Всякий русский мальчик, учащийся читать, знает, что Бородинское сражение есть слава русского оружия и что оно — выиграно. Но тот же мальчик, возрастая и начиная читать научныевоенные сочинения, узнает, что сражение, после которого отступило войско, проиграно; вслед за Бородинским сражением войска отступили, и Москва отдана неприятелю. Кто из русских людей, воспитанных на убеждении, что Бородинское сражение есть лучшая слава русского оружия, есть победа —. не приходил в тяжелое и грустное недоумение, читая эти научные, иностранные и, что еще убедительнее, русские, писанные под иждивением правительства, описания этой войны? После Бородина русские отступили и французы заняли Москву, следовательно, говорят историки, русские проиграли сражение. Но сознание народа, которое основывается не на историях, а на своих страданиях и радостях, торжествует [2574] Бородинское сражение, как лучшую свою победу. Народное сознание не спрашивает себя, что такое есть выигранное или невыигранное сражение, что такое стратегия и тактика. Что намерен был сделать Кутузов или Наполеон? Народное сознание ощущает события во всей их непрерывности. Для народного сознания от Немана в июле до Немана в ноябре представляется непрерывный ряд военных событий.>
2574
В корректуре ошибочно:торжествуется
* № 249 (T. III, ч. 3, гл. VIII).
Во второй раз, уже в конце Бородинского сражения, сбежав с батареи Раевского, Пьер с толпами солдат направился по оврагу к Князькову и тут нашел своего берейтора, сидевшего за деревом и державшего одну раненую и одну еще целую лошадь.

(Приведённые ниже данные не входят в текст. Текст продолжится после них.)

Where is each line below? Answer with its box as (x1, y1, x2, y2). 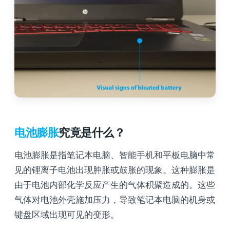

Берейтор, увидав барина, подбежал к нему и настоятельно требовал, чтобы Пьер садился верхом и ехал к Можайску. Берейтор говорил, что проезжавший генерал велел всем итти назад, что надо спешить: иначе в Можайске они не найдут лошадей и коляску. Пьер был рад, что от него требовали чего-нибудь. Он так был измучен физически и нравственно тем, что он пережил в этот день, что он не имел никакого желания и не знал, что с собой делать. Он покорно сел на поданную ему лошадь и поехал по дороге к Можайску,
[Далее от слов:Одного, чего желал Пьер всеми силами своей души... кончая:была духота и пыль, совпадает с окончательным текстом. T. III, ч. 3, гл. VIII.]
<Проехав несколько верст по Можайской дороге, между солдатами и подводами, везшими раненых, Пьер заметил дорожку, ведущую влево. Дорожка эта красиво вилась между полями и кустарником. Два запыленные казака ехали по ней, и вдали за лесом виднелась деревня, своим видом напоминая тишину и безмятежность. Бессознательно желая отдохнуть от тяжелого вида раненых, тянувшихся по Можайской дороге, и от пыли, Пьер свернул лошадь на эту красивую, уединенную дорожку и поехал по ней.
Не доезжая деревни, Пьер встретил обозы телег, наложенные мужицким добром выкочевывающих жителей. Впереди телег гнали скотину. В телегах ехали женщины с детьми. За возами шел народ. Женщины выли. Около самой околицы Пьер съехался с казаками, въезжавшими в деревню и выезжавшими из нее.
— Чисто, брат, вышарили! Евдокимовской сотни была переж нас! — проговорил один из выезжавших казаков другому. Пьер въехал в околицу. Деревня была пуста, только у колодца стояли два казака и поили лошадей в корыте. Пьер проехал мимо них, направляясь к большой избе, у которой виднелся человек.
Был уже 6-й час вечера. Солнце, садясь, вышло из-за туч и косыми лучами освещало крыши одной стороны дома. В деревне было совершенно тихо. Слышно было только, как скрипел ворот колодца, у которого казаки поили лошадей. Гул орудий и стихал, и казался далеким, как гром заходящей грозовой тучи.
Подъезжая ближе к сидевшему на завалинке человеку, Пьер рассмотрел его и увидел, что это был старик в шубе и высокой теплой шапке. Он сидел на завалинке, опустив голову, корявыми, с сведенными пальцами, руками, опираясь на сделавшийся гладким от употребления костыль. Пьер остановился против него и слез с лошади.